If you know your car's engine is going to need replaced after exactly 100,000 miles, you know to save up for a new engine or a new car - and you know how long you have to save, so you can precisely set aside an appropriate figure every month.
If you know your car's engine will die sometime within the next 15,000 miles, you know you need to start saving up immediately, but b/c you don't know when in the next 15,000 miles you have to rush your saving.
If you have no idea when your car's engine is going to die, you are likely to end up dead engine and little to no savings.
The real reason insurance is high is because of fraudulent claim risk. Hurricanes themselves are more or less a solved problem in Florida.
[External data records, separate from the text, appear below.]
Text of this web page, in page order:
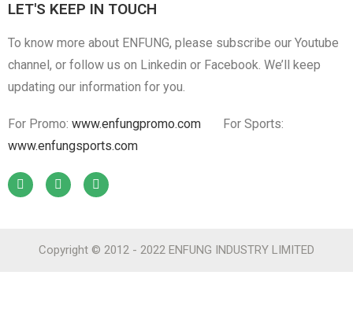
LET'S KEEP IN TOUCH
To know more about ENFUNG, please subscribe our Youtube
channel, or follow us on Linkedin or Facebook. We’ll keep
updating our information for you.
For Promo: www.enfungpromo.com
For Sports:
www.enfungsports.com
Copyright © 2012 - 2022 ENFUNG INDUSTRY LIMITED
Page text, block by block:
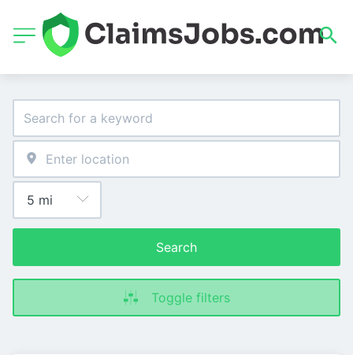
Search
Toggle filters
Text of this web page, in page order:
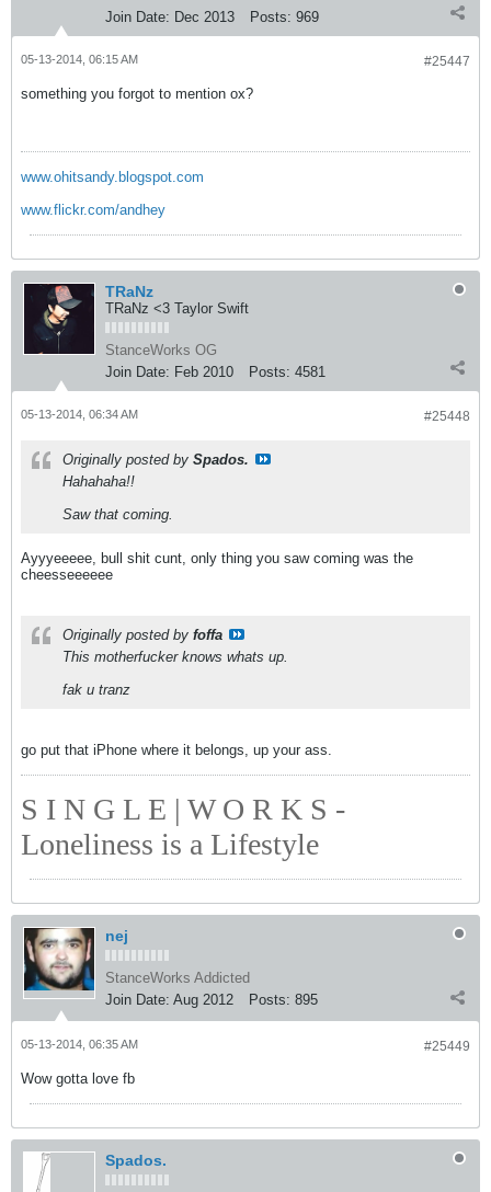
Join Date: Dec 2013 Posts: 969
#25447
05-13-2014, 06:15 AM
something you forgot to mention ox?
www.ohitsandy.blogspot.com
www.flickr.com/andhey
TRaNz
TRaNz <3 Taylor Swift
StanceWorks OG
Join Date: Feb 2010 Posts: 4581
#25448
05-13-2014, 06:34 AM
Originally posted by Spados.
Hahahaha!!
Saw that coming.
Ayyyeeeee, bull shit cunt, only thing you saw coming was the
cheesseeeeee
Originally posted by foffa
This motherfucker knows whats up.
fak u tranz
go put that iPhone where it belongs, up your ass.
S I N G L E | W O R K S -
Loneliness is a Lifestyle
nej
StanceWorks Addicted
Join Date: Aug 2012 Posts: 895
#25449
05-13-2014, 06:35 AM
Wow gotta love fb
Spados.

That data is useless.
Year-over-year, economic impacts and disruptions due to tropical cyclones are dramatically rising. Most of this is an exposure issue. But long-tail events - like Andrew's utter devastation of Homestead in 1992 or Katrina's unique confluence of storm surge in urban/suburban parishes in LA - can and do happen.
One day, there will be another Galveston or Homestead.
I sincerely hope you're right, but there is plenty of evidence suggesting that this will not be the case, owing to a multitude of factors:
- not all housing stock is <30 years old and has been properly retrofitted to meet state specs
- the climates around the Gulf, which tend to be more humid, can lead to premature degradation of things like strengthened anchor bolts and roof attachments
- there continue to be immense factors related to cost and time-to-build which provide significant negative pressure towards cutting corners and minimum-compliance which may mitigate some of the attendant benefits of strengthened building codes
An event like Andrew _is the selection event_ that you're referring to.